1. A catheter for locally treating a tissue in intravascular and intraluminal spaces, the catheter comprising
a flexible, cylindrical body having a first lumen for receiving a guide wire for controlling the catheter, a second lumen, and at least one third lumen for separately introducing chemical and/or biological therapeutic agents into the tissue, wherein the cylindrical body has radiopaque features,
a conductive structure for generating pulsed electric fields, wherein the conductive structure comprises at least a first structural element and a second structural element and extends along a distal end segment of the cylindrical body, and
a first electrical supply line for connecting the first structural element to an energy source and a second electrical supply line for connecting the second structural element to the energy source, wherein the first and second supply lines are insulated from each other.

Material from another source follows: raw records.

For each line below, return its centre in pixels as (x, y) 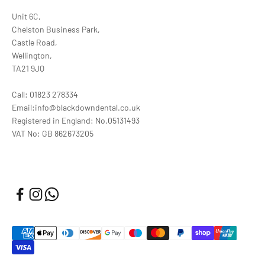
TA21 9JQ (28, 68)
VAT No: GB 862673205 (53, 133)
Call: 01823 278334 (45, 94)
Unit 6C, (26, 16)
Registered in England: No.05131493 (76, 120)
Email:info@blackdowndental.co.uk (76, 107)
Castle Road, (35, 42)
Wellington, (32, 55)
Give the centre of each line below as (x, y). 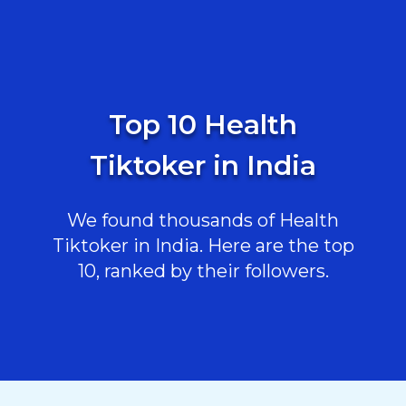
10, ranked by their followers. (203, 271)
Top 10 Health (203, 125)
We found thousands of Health (203, 220)
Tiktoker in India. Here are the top (203, 246)
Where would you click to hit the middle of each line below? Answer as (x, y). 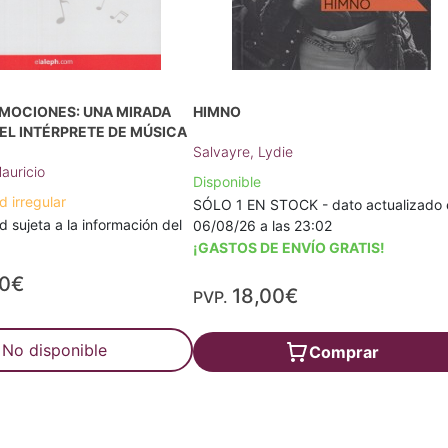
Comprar (343, 352)
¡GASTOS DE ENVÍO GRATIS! (289, 247)
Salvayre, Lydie (243, 151)
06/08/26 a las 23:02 (263, 225)
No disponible (55, 350)
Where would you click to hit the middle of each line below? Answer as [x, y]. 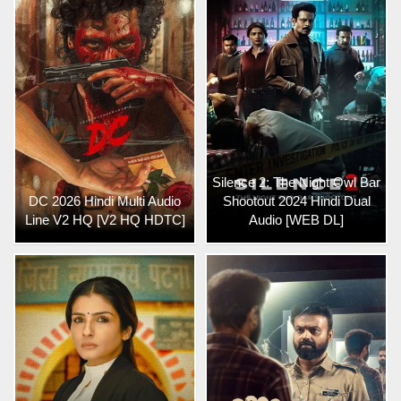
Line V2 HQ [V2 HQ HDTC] [105, 219]
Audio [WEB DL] [296, 219]
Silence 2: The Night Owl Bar [296, 182]
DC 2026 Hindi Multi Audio [105, 200]
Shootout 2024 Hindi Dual [296, 200]
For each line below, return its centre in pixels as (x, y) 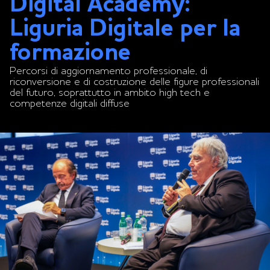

2. The catheter according to claim 1, wherein the conductive structure is disposed on an outer surface of the cylindrical body.
3. The catheter according to claim 1, wherein the conductive structure is disposed on an inner side of the cylindrical body.
4. The catheter according to claim 3, wherein the conductive structure is disposed both on an outer side and on the inner side of the cylindrical body.
5. The catheter according to claim 1, wherein at least the first structural element and the second structural element of the conductive structure are disposed parallel to a longitudinal axis of the cylindrical body.
6. The catheter according to claim 1, wherein at least the first structural element and second structural element are disposed elliptically along the distal end segment of the cylindrical body.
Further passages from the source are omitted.